With pictures left out, return only the lines from the line containing "Page text, block" through the end of the material below, both included.
BEGIN
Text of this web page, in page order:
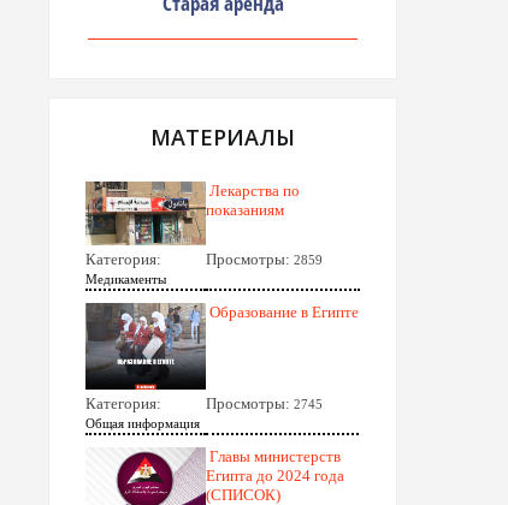
МАТЕРИАЛЫ
Лекарства по
показаниям
Категория:
Медикаменты
Просмотры: 2859
Образование в Египте
Категория:
Общая информация
Просмотры: 2745
Главы министерств
Египта до 2024 года
(СПИСОК)
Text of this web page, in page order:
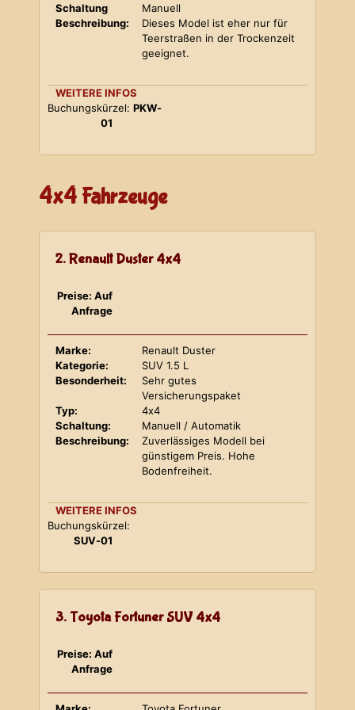
Schaltung
Manuell
Beschreibung:
Dieses Model ist eher nur für
Teerstraßen in der Trockenzeit
geeignet.
WEITERE INFOS
Buchungskürzel: PKW-
01
4x4 Fahrzeuge
2. Renault Duster 4x4
Preise: Auf
Anfrage
Marke:
Renault Duster
Kategorie:
SUV 1.5 L
Besonderheit:
Sehr gutes
Versicherungspaket
Typ:
4x4
Schaltung:
Manuell / Automatik
Beschreibung:
Zuverlässiges Modell bei
günstigem Preis. Hohe
Bodenfreiheit.
WEITERE INFOS
Buchungskürzel:
SUV-01
3. Toyota Fortuner SUV 4x4
Preise: Auf
Anfrage
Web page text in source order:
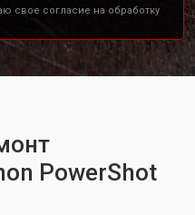
свое согласие на обработку
PowerShot
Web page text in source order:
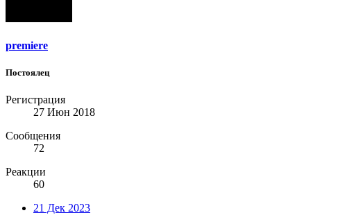
premiere
Постоялец
Регистрация
27 Июн 2018
Сообщения
72
Реакции
60
21 Дек 2023
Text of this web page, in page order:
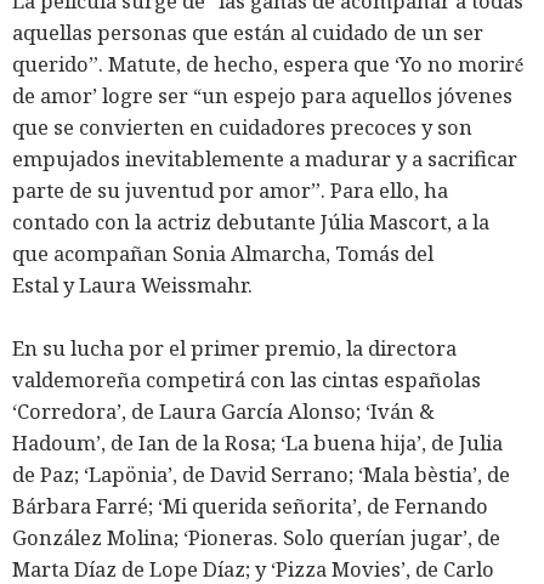
aquellas personas que están al cuidado de un ser
querido”. Matute, de hecho, espera que ‘Yo no moriré́
de amor’ logre ser “un espejo para aquellos jóvenes
que se convierten en cuidadores precoces y son
empujados inevitablemente a madurar y a sacrificar
parte de su juventud por amor”. Para ello, ha
contado con la actriz debutante Júlia Mascort, a la
que acompañan Sonia Almarcha, Tomás del
Estal y Laura Weissmahr.
En su lucha por el primer premio, la directora
valdemoreña competirá con las cintas españolas
‘Corredora’, de Laura García Alonso; ‘Iván &
Hadoum’, de Ian de la Rosa; ‘La buena hija’, de Julia
de Paz; ‘Lapönia’, de David Serrano; ‘Mala bèstia’, de
Bárbara Farré; ‘Mi querida señorita’, de Fernando
González Molina; ‘Pioneras. Solo querían jugar’, de
Marta Díaz de Lope Díaz; y ‘Pizza Movies’, de Carlo
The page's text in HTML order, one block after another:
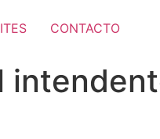
CONTACTO
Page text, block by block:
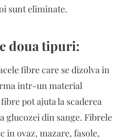
sunt eliminate.
doua tipuri:
fibre care se dizolva in
intr-un material
pot ajuta la scaderea
glucozei din sange. Fibrele
in ovaz, mazare, fasole,
END
*Response area*.
Page text, block by block:
sunt eliminate.
doua tipuri:
fibre care se dizolva in
intr-un material
pot ajuta la scaderea
glucozei din sange. Fibrele
in ovaz, mazare, fasole,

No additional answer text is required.